原発事故による「風評被害」が続く福島県産の農水産物の販売促進のため、農林水産省は2017年度の予算案に、福島産食品を対象にした「ポイントキャンペーン」事業などを実施するための予算47億円を計上した。
消費者に福島産食品を購入してもらうための施策なのだが、現地の一部の生産者のなかには、「県産食品だけを差別化するようなポイント制度の導入が、逆に『イメージダウン』に繋がるのではないか」といった不安の声をもらす人もいる。ネットでも同様の指摘が投稿されている。
「福島県産」の特設販売コーナーを設置
2011年の東日本大震災による原発事故の発生以降、福島県が力を入れ続けているのが「食の安全確保」に関する取り組みだ。県公式サイトによれば、出荷・流通する農水産物や加工食品の放射性物質検査は16年度の4月から11月末までについては、全478品目で1万5884件を実施。その上で、検査で国の基準値を超過した品目は「市場流通していません」としている。

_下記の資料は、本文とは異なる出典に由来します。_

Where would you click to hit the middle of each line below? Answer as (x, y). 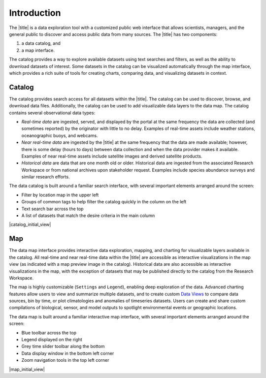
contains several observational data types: (52, 113)
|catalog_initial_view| (30, 224)
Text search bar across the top (52, 209)
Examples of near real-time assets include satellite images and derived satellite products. (112, 156)
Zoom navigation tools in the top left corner (65, 360)
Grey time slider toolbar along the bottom (63, 346)
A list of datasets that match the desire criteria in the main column (88, 216)
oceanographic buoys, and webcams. (60, 135)
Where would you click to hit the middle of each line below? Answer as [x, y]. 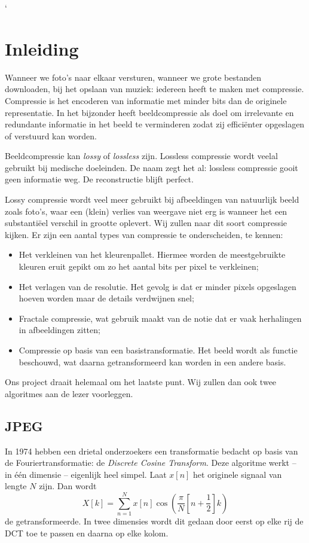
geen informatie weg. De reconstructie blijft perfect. [99, 179]
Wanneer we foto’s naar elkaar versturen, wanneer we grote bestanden [133, 77]
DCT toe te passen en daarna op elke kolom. [87, 533]
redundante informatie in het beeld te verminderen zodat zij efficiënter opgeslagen [155, 124]
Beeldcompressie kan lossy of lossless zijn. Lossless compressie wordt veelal [141, 156]
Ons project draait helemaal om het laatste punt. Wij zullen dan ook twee [141, 382]
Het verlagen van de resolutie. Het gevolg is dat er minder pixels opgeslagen [157, 286]
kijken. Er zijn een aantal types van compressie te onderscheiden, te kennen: [144, 234]
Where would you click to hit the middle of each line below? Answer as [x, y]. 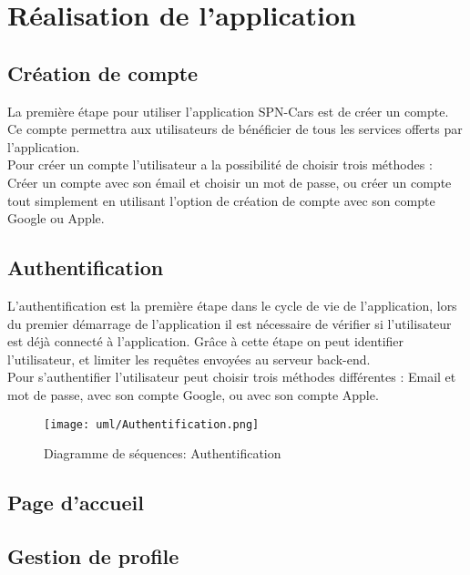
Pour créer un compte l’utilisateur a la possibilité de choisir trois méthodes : [220, 164]
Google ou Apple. [56, 218]
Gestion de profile [93, 555]
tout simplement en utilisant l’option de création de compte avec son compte [221, 200]
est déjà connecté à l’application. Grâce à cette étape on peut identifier [206, 341]
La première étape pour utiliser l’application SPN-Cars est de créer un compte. [228, 111]
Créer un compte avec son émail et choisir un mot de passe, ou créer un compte [230, 182]
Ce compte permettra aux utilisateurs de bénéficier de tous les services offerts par [235, 129]
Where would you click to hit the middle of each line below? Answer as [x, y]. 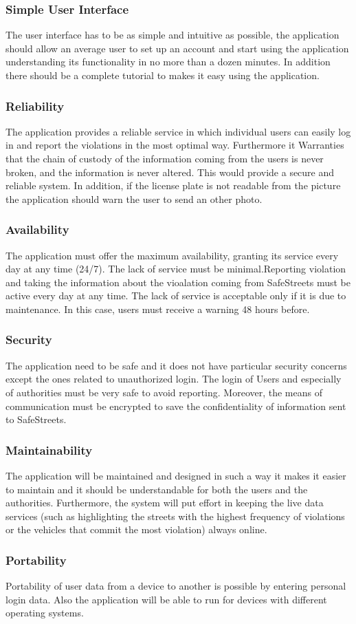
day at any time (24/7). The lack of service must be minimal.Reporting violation [176, 269]
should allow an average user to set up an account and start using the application [177, 48]
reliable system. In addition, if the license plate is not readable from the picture [173, 185]
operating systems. [45, 613]
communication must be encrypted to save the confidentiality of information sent [176, 406]
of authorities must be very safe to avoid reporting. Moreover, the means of [164, 392]
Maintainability [49, 450]
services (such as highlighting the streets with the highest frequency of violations [175, 516]
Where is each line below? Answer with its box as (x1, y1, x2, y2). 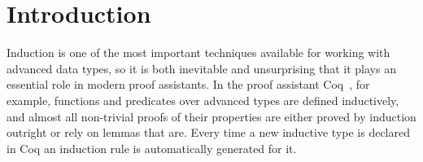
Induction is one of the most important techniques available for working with (7, 44, 390, 61)
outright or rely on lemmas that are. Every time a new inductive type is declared (7, 124, 411, 141)
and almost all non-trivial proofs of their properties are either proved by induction (7, 107, 416, 125)
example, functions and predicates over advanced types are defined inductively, (7, 91, 399, 108)
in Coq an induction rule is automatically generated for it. (7, 139, 297, 156)
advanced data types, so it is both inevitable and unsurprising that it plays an (7, 59, 396, 77)
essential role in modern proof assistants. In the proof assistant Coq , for (7, 76, 370, 93)
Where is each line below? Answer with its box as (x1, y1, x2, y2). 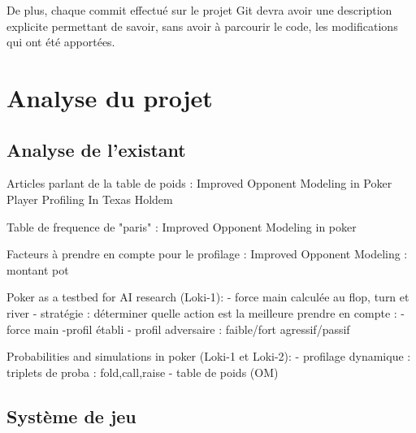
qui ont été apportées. (6, 33, 115, 50)
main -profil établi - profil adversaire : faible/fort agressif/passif (33, 320, 350, 337)
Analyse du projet (6, 80, 213, 114)
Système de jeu (6, 403, 136, 428)
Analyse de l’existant (6, 136, 186, 162)
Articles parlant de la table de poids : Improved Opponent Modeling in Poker (6, 175, 392, 192)
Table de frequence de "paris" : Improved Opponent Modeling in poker (6, 218, 357, 235)
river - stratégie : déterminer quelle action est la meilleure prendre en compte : (6, 304, 397, 321)
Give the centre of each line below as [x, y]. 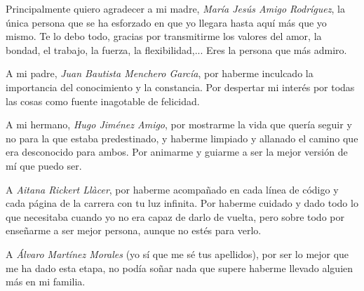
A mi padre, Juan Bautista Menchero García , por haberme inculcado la [160, 73]
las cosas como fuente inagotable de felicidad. [103, 101]
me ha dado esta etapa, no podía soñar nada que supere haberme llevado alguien [180, 268]
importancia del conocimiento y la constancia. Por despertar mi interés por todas [180, 87]
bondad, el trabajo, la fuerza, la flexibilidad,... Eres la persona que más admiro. [176, 49]
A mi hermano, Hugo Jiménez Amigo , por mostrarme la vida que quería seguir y [179, 124]
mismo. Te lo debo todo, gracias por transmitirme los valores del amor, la [164, 36]
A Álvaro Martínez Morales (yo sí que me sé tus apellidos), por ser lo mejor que [177, 253]
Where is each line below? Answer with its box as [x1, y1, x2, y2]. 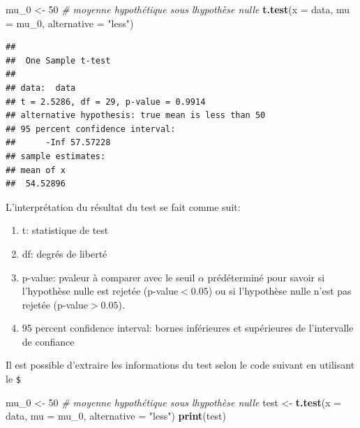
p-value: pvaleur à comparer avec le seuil [22, 270, 195, 284]
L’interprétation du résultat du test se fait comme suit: [6, 199, 241, 214]
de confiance [22, 334, 75, 348]
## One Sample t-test [6, 55, 111, 66]
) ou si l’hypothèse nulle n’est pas [208, 283, 352, 298]
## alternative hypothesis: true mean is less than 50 [6, 110, 266, 121]
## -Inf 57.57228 [6, 138, 111, 148]
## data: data [6, 82, 76, 93]
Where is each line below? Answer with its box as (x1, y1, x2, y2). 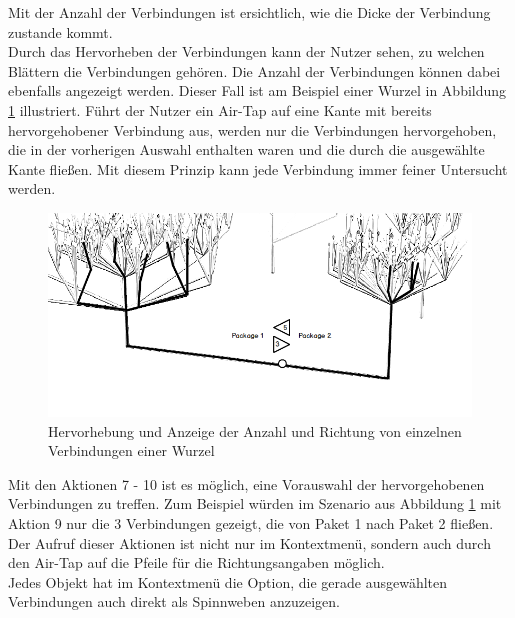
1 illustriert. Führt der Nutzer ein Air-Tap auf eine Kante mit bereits (8, 99, 432, 120)
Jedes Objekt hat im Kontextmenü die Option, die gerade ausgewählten (8, 571, 448, 592)
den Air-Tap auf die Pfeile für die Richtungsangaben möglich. (8, 552, 385, 573)
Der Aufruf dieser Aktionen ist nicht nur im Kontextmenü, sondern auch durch (8, 532, 491, 553)
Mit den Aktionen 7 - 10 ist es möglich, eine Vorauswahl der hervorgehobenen (8, 473, 485, 494)
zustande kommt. (8, 21, 113, 42)
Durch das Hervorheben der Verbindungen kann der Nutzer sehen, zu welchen (8, 41, 485, 62)
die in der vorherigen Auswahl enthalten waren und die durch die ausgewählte (8, 139, 485, 160)
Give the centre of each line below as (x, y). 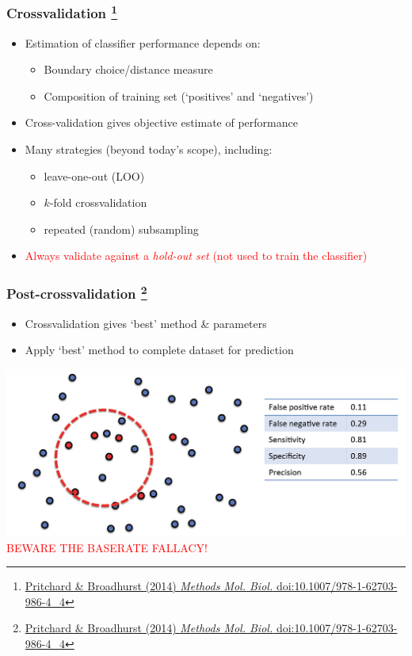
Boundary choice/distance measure (128, 69)
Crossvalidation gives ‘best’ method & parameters (146, 323)
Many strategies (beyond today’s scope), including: (149, 149)
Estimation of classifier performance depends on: (143, 42)
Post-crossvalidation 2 (77, 292)
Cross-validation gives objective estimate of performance (161, 122)
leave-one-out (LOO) (94, 175)
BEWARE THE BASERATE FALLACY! (107, 547)
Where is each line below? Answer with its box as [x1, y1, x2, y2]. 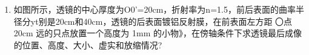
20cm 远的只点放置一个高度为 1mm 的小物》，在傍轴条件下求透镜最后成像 [13, 27, 302, 39]
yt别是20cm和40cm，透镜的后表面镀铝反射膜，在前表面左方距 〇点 [30, 15, 293, 27]
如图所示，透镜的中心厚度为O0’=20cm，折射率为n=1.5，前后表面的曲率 [13, 3, 296, 15]
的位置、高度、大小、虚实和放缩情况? [13, 38, 162, 51]
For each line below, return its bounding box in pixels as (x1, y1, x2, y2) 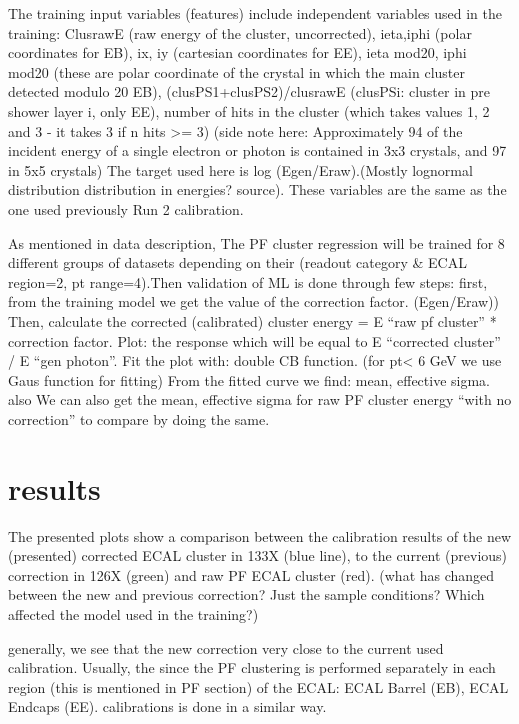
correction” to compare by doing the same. (8, 408, 270, 429)
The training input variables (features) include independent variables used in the (8, 3, 503, 23)
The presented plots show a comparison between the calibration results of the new (8, 525, 512, 546)
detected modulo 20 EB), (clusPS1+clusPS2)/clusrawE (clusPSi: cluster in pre (8, 81, 490, 102)
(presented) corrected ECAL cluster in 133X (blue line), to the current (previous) (8, 545, 508, 566)
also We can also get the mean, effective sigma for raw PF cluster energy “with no (8, 389, 512, 410)
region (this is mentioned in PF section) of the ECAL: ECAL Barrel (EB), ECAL (8, 676, 509, 697)
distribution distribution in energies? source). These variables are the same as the (8, 179, 507, 200)
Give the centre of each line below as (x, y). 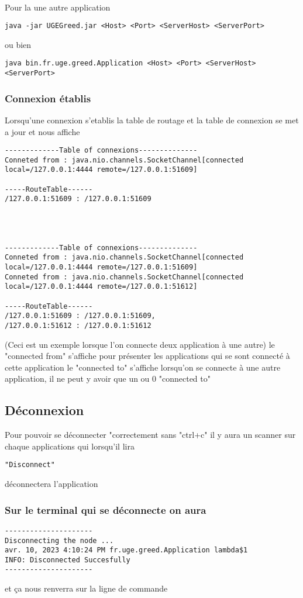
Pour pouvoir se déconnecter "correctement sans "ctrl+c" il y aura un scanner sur (150, 435)
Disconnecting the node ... (59, 540)
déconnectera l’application (51, 484)
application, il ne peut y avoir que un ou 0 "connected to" (108, 378)
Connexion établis (48, 98)
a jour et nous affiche (42, 131)
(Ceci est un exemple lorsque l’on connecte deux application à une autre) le (140, 344)
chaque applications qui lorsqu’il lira (70, 446)
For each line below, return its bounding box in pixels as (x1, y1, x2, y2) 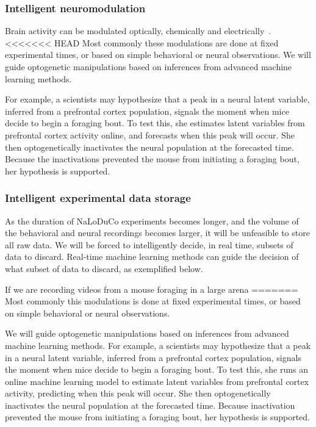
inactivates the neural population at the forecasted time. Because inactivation (5, 398, 295, 411)
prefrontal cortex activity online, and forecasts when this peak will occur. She (5, 128, 295, 141)
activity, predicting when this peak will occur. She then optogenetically (5, 387, 271, 400)
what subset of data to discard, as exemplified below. (5, 262, 203, 274)
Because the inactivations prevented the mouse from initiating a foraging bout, (5, 152, 300, 165)
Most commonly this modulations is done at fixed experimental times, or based (5, 295, 301, 307)
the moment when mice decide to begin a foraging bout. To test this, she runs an (5, 363, 308, 376)
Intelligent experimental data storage (5, 190, 191, 206)
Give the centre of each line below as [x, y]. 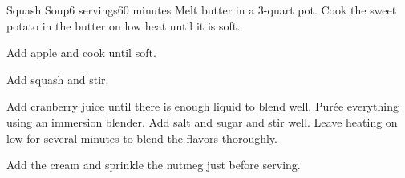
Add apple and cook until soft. [81, 53]
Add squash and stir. [58, 79]
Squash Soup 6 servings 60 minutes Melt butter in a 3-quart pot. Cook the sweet [202, 10]
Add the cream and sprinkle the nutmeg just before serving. [154, 165]
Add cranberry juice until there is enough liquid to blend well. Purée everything [203, 106]
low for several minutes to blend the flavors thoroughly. [142, 138]
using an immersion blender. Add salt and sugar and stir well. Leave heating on [202, 121]
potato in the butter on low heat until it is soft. [124, 25]
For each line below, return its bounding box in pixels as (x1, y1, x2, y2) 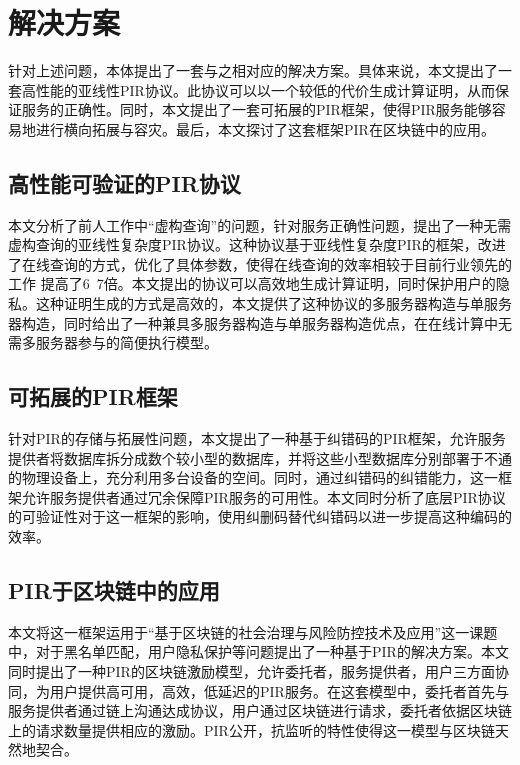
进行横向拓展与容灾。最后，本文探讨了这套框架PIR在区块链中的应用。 (35, 118, 495, 139)
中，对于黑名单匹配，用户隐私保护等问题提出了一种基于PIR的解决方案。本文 (8, 641, 509, 662)
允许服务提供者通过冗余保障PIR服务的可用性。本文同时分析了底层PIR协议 (21, 486, 506, 507)
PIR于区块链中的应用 (8, 575, 220, 606)
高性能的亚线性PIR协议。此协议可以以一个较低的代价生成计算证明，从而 (21, 79, 495, 100)
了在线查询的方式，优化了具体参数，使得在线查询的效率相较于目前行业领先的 (8, 253, 512, 274)
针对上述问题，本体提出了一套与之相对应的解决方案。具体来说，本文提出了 (8, 60, 498, 81)
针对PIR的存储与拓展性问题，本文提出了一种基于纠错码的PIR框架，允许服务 (8, 428, 506, 449)

一方、消費者庁が16年10月に結果を発表した意識調査によれば、「福島県産の食品購入をためらう」と答えた人は16.6%(1047人中)。2月の前回調査よりも0.9ポイント増加した。大震災から5年が経った今もなお、福島産の農水産物への風評被害は消えていない。
こうした状況を改善するため、農水省は17年度の予算案で、福島産食品への風評被害対策を行う事業費として47億円を計上した。地元農家の支援や流通状況の実態調査など、総生産から販売まで総合的な支援を行う予定だ。
この風評対策事業の1つとして注目を集めているのが、福島産食品限定の「ポイントキャンペーン」だ。農水省食品流通課の担当者は16年12月22日、現時点で想定している事業内容について、
「首都圏などの量販店やオンラインストアに福島産の食品だけを取り扱う特設販売コーナーを設置し、そこで商品を購入した際に、何らかの『ポイント』を利用者に付与します。そのポイントで別の商品を購入できたり、プレゼントに応募できたりするようにして、販売促進を狙うものです」
とJ-CASTニュースの取材に説明する。具体的な事業内容については「まだ検討段階」だが、今回のキャンペーンについては「福島県からの要望を踏まえたもの」とも話した。